大内皇宫万分空旷,几片阴云飘过,不多时便吹起了一阵凉风。

那人走在青石铺就的御道上,衣袍随着步子被风吹起。一旁的侍从轻声道:“王爷,大昭的人不可信。此前他们四处传扬我们在镐京暗地派人查探,这些流言已经限制了我们的行动,如今他又说亲自替我们找人,分明就是胁迫。”

那位王爷未曾停步,步子稳健地继续往前走。“我怎会不知这位大昭皇子是不可信的,但他会是将来的大昭皇帝。即便我不信他会替我找到霄琅,但他既知道了霄琅是在大昭境内丢失的,无论他说什么,我们都得信。”

“王爷,太子殿下很聪明,若他还活着,必不会被大昭人轻易发现。”

王爷仰头看了一眼天,轻叹了口气,“若霄琅还活着,纵使不认识我了也好。”

一行人缓步往前走,还未走出宣德门时,只见一个身着轻甲的男子往这边行走,卸了盔,应是大昭的某位将军,年轻气盛,张扬明艳。

滴滴雨水落在石板路上,尘封了尘土。

徐清淮没带伞,他从卫所出来便直奔皇宫来接人,自然不知道今日会下雨。雨势渐渐大了,萧云山从殿里出来,听见身边的内监道:“哟,小侯爷怎么淋着雨呀。”

萧云山忙问:“他淋雨了?”

“可不是吗,奴婢这就叫人去送伞,公子您慢着点——”

话还没说完,萧云山便一把接过了内监手里的伞,没几步就小跑起来。内监一瞧,立刻急了,忙叫身后的小太监追上去,莫要让云山公子摔了。
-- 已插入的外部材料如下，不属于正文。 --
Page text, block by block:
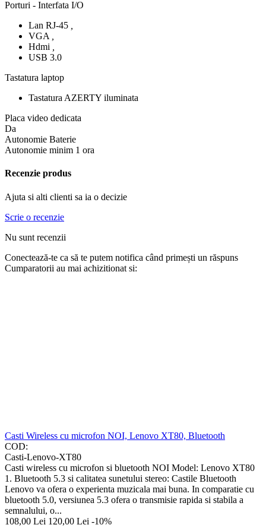
Porturi - Interfata I/O
Lan RJ-45
VGA
Hdmi
USB 3.0
Tastatura laptop
Tastatura AZERTY iluminata
Placa video dedicata
Da
Autonomie Baterie
Autonomie minim 1 ora
Recenzie produs
Ajuta si alti clienti sa ia o decizie
Scrie o recenzie
Nu sunt recenzii
Conectează-te ca să te putem notifica când primești un răspuns
Cumparatorii au mai achizitionat si:
Casti Wireless cu microfon NOI, Lenovo XT80, Bluetooth
COD:
Casti-Lenovo-XT80
Casti wireless cu microfon si bluetooth NOI Model: Lenovo XT80
1. Bluetooth 5.3 si calitatea sunetului stereo: Castile Bluetooth
Lenovo va ofera o experienta muzicala mai buna. In comparatie cu
bluetooth 5.0, versiunea 5.3 ofera o transmisie rapida si stabila a
semnalului, o...
108,00 Lei 120,00 Lei -10%
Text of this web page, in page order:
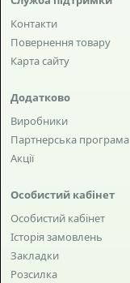
Контакти
Повернення товару
Карта сайту
Додатково
Виробники
Партнерська програма
Акції
Особистий кабінет
Особистий кабінет
Історія замовлень
Закладки
Розсилка
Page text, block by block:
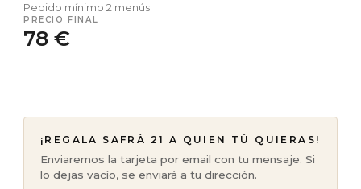
Pedido mínimo 2 menús.
PRECIO FINAL
78 €
¡REGALA SAFRÀ 21 A QUIEN TÚ QUIERAS!
Enviaremos la tarjeta por email con tu mensaje. Si
lo dejas vacío, se enviará a tu dirección.
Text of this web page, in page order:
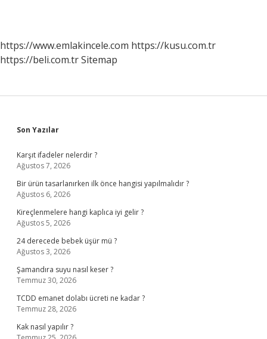
Yapilir
https://www.emlakincele.com https://kusu.com.tr
https://beli.com.trSitemap
Sidebar
Son Yazılar
Karşıt ifadeler nelerdir ?
Ağustos 7, 2026
Bir ürün tasarlanırken ilk önce hangisi yapılmalıdır ?
Ağustos 6, 2026
Kireçlenmelere hangi kaplıca iyi gelir ?
Ağustos 5, 2026
24 derecede bebek üşür mü ?
Ağustos 3, 2026
Şamandıra suyu nasıl keser ?
Temmuz 30, 2026
TCDD emanet dolabı ücreti ne kadar ?
Temmuz 28, 2026
Kak nasıl yapılır ?
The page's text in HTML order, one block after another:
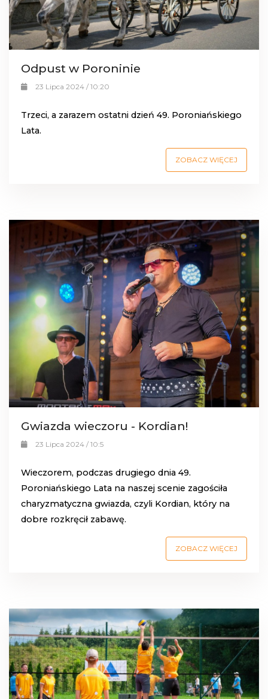
Odpust w Poroninie
23 Lipca 2024 / 10:20
Trzeci, a zarazem ostatni dzień 49. Poroniańskiego
Lata.
ZOBACZ WIĘCEJ
Gwiazda wieczoru - Kordian!
23 Lipca 2024 / 10:5
Wieczorem, podczas drugiego dnia 49.
Poroniańskiego Lata na naszej scenie zagościła
charyzmatyczna gwiazda, czyli Kordian, który na
dobre rozkręcił zabawę.
ZOBACZ WIĘCEJ
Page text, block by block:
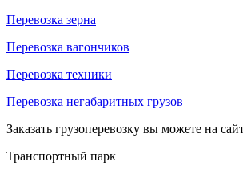
Перевозка зерна
Перевозка вагончиков
Перевозка техники
Перевозка негабаритных грузов
Заказать грузоперевозку вы можете на
Транспортный парк
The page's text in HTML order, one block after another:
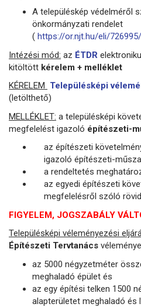
A településkép védelméről
önkormányzati rendelet
( https://or.njt.hu/eli/
Intézési mód: az ÉTDR
kitöltött kérelem + melléklet
KÉRELEM Településképi
(letölthető)
MELLÉKLET: a településképi
megfelelést igazoló építészeti-
az építészeti
igazoló építészeti-
a rendeltetés
az egyedi építészeti
megfelelésről szóló
FIGYELEM, JOGSZABÁLY
Településképi véleményezési
Építészeti Tervtanács
az 5000 négyzetméter
meghaladó épület és
az egy építési telken 1500
alapterületet meghaladó és
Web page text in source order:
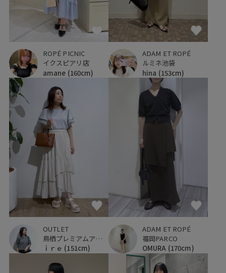
ROPÉ PICNIC
イクスピアリ店
amane (160cm)
ADAM ET ROPÉ
ルミネ池袋
hina (153cm)
OUTLET
鳥栖プレミアムアウトレット
ｉｒｅ (151cm)
ADAM ET ROPÉ
福岡PARCO
OMURA (170cm)
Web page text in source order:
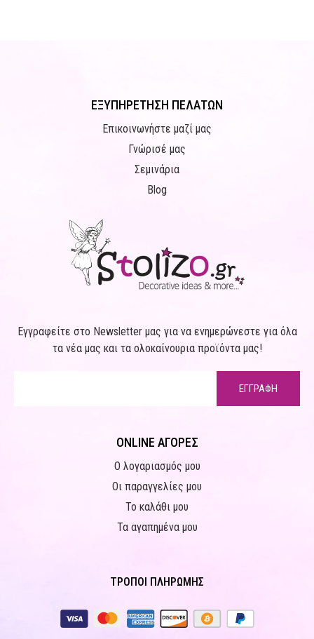
ΕΞΥΠΗΡΕΤΗΣΗ ΠΕΛΑΤΩΝ
Επικοινωνήστε μαζί μας
Γνώρισέ μας
Σεμινάρια
Blog
Εγγραφείτε στο Newsletter μας για να ενημερώνεστε για όλα
τα νέα μας και τα ολοκαίνουρια προϊόντα μας!
ΕΓΓΡΑΦΗ
ONLINE ΑΓΟΡΕΣ
Ο λογαριασμός μου
Οι παραγγελίες μου
Το καλάθι μου
Τα αγαπημένα μου
ΤΡΟΠΟΙ ΠΛΗΡΩΜΗΣ

那边徐清淮见他过来,淋着雨跑了几步迎上来,躲到了人家的伞底。萧云山没停住脚步,撞上了那个胸脯,冰凉冰凉的甲胄。

谁知徐清淮就势将人揽在了怀里,轻笑道:“承淮怎得这样着急?想我了?”

萧云山推开他,稳了心神,“小侯爷。”

小太监跟过来了,又被徐清淮一个眼神吓跑了。

“我是怕小侯爷染上风寒,若是传给我了,我还怎么在皇后面前侍奉。”

“我生病了的话,不来接你不就成了吗?”徐清淮凑近些,问道,“难不成,即使是我生病了,你也想要见我?”

“……不想麻烦我自家的马车罢了,缭云斋的马车可不如小侯爷家的宽敞。”

徐清淮爽朗一笑,接过萧云山手中的伞,“好,承淮若是喜欢,我可以天天来接你。不过……”

“不过什么?”

徐清淮一边牵着萧云山走着,一边道:“现在我除了公务没有别的事情,天天来接你倒是可以,可若日后我娶了妻,你成了家,便不能了。到时候我那辆马车,只能给我的妻子乘坐。”
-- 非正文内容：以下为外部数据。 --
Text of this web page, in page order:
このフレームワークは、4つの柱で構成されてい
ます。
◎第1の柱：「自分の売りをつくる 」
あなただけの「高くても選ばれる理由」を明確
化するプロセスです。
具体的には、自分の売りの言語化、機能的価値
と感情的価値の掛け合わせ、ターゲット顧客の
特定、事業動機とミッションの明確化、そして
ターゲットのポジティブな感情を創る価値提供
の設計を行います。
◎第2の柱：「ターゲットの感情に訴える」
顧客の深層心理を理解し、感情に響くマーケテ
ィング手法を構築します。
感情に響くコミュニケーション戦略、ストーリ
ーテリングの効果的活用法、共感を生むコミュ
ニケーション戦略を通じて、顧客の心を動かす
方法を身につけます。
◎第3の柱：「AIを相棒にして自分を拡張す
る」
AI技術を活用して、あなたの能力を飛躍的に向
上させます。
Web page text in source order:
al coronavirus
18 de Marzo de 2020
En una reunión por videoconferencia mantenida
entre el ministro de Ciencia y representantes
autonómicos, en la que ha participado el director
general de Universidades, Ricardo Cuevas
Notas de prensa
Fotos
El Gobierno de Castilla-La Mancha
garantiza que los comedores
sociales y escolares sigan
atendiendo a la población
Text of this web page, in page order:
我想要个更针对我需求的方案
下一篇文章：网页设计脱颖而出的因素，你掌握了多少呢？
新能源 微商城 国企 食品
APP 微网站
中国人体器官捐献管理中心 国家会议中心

萧云山冷声道:“小侯爷多虑,我又不会一直赖着。再说,要每日接送我人的是你,是你偏要在皇后面前表现,可怪不得我。”

“……”徐清淮早已习惯了萧云山这样忽冷忽热的态度,热的时候蒙着眼睛在雨天跑过来给他送伞,冷的时候又没好气地对他反唇相讥。不过,他却不在乎,自那天在山上醒来时候一眼看见那个人守在他床前,自那天他亲口吻上那人的唇,他便什么都不在乎了。

徐清淮垂首暗暗一笑,“当然怪不得你,那只能怪我了。我这样讨好你,你却总是堵我的话。若你说一句,你做我的妻,这事不就解决了吗?”
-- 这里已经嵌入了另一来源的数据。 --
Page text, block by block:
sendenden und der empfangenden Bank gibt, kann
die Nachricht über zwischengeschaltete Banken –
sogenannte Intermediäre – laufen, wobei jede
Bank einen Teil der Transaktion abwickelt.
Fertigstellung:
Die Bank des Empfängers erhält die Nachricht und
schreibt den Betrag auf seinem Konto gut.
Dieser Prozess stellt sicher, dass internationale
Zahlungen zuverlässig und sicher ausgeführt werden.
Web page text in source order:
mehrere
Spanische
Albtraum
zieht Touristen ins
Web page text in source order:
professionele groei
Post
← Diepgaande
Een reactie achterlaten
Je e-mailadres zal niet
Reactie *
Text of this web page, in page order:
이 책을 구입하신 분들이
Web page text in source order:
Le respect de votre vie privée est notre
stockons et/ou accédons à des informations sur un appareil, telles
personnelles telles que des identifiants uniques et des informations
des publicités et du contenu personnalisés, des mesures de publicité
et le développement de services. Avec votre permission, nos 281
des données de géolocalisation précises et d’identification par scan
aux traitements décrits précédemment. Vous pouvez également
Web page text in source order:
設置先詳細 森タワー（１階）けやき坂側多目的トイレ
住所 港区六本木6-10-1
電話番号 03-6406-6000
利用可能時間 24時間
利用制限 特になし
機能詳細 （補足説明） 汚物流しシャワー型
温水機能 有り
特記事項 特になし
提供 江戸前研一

萧云山一顿,“……小侯爷可知道‘厚颜无耻’怎么写?”

徐清淮若有所思,好像真的在认真思索。“我自小没学几,话本看得不少,兵书也没少看,只晓得‘一鼓作气’‘趁胜追击’‘烈女怕缠郎’,想来‘烈男’也是怕的。‘厚颜无耻’我实在是不会写,若承淮肯教我,我必好好学。”

“你……”萧云山无言,到了马车边,刚要上车,只见那只狗爪子又伸了过来,将他扶了上去。

回府以后,徐清淮一进门便看到王卓殊在正屋候着,见人来了立马迎上去。

“清淮!那个秦娘子,我和楚中郎将已经安排好了,就在城外,她不肯进城,除了你,也不肯见任何人。”

徐清淮卸下身上的甲,“他要见我,那我就去见。”

王卓殊有些担忧,“不过你还是当心一些吧,我总觉得有些奇怪。”

徐清淮声音冷淡,“早早来了京城,却迟迟拖着不见,现在倒是愿意见我了,确实有些奇怪。不肯进城,便是京城中有她怕的,却又只肯见我。

“但她既然说了他丈夫是无辜的,那我必然要听一听她的道理。”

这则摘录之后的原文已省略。